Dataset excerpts
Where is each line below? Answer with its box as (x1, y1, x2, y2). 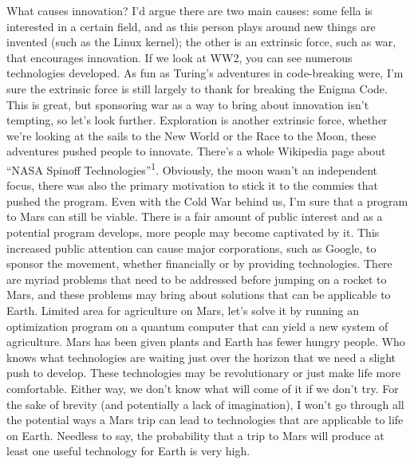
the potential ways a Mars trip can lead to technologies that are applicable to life (6, 411, 404, 428)
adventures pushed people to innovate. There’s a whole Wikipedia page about (6, 143, 386, 159)
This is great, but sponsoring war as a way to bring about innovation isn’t (6, 96, 369, 112)
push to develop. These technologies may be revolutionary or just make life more (6, 364, 400, 381)
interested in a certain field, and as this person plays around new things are (6, 18, 376, 34)
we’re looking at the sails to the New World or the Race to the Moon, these (6, 127, 377, 144)
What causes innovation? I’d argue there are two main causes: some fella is (6, 2, 373, 18)
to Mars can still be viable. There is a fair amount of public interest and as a (6, 208, 383, 225)
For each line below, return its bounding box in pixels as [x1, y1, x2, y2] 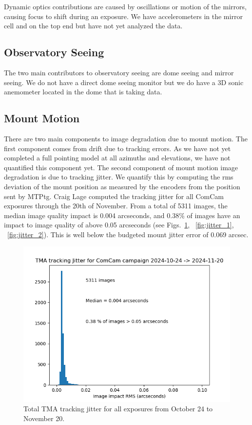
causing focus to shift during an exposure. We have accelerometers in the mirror [4, 11, 243, 21]
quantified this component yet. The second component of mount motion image [4, 162, 238, 172]
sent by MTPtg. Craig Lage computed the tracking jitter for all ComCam [4, 191, 224, 201]
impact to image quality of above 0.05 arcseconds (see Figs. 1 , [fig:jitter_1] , [4, 220, 234, 230]
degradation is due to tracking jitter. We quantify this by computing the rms [4, 172, 233, 182]
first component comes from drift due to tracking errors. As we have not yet [4, 143, 231, 153]
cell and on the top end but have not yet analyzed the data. [4, 21, 183, 31]
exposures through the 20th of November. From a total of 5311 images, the [4, 201, 228, 211]
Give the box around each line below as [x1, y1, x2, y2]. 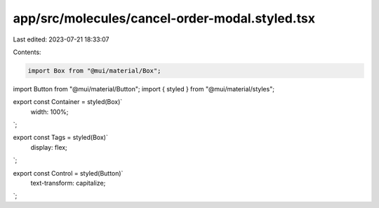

> [EXERCISE OBJECTIVE] Across the entries above, find the lines with the string "component" and copy them.

> [EXERCISE OUTPUT]
quantified this component yet. The second component of mount motion image [4, 162, 238, 172]
first component comes from drift due to tracking errors. As we have not yet [4, 143, 231, 153]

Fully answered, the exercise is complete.